━━━ MATERIAL SHOWN ━━━
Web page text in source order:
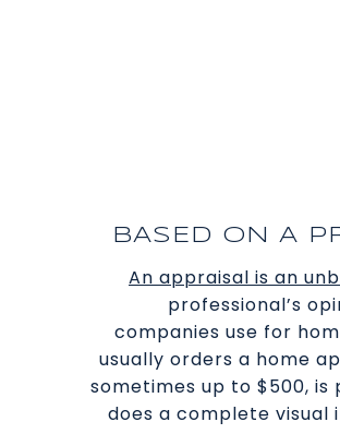
BASED ON A
An appraisal is an
professional’s
companies use for
usually orders a home
sometimes up to $500,
does a complete
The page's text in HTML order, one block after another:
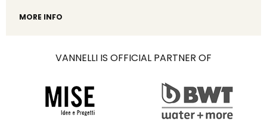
━━━
DESCRIPTION OF THE TASK → Leaving out the pictures, print every record exactly as written.

OUTPUT OF THE TASK →
Web page text in source order:
BASED ON A
An appraisal is an
professional’s
companies use for
usually orders a home
sometimes up to $500,
does a complete
The page's text in HTML order, one block after another:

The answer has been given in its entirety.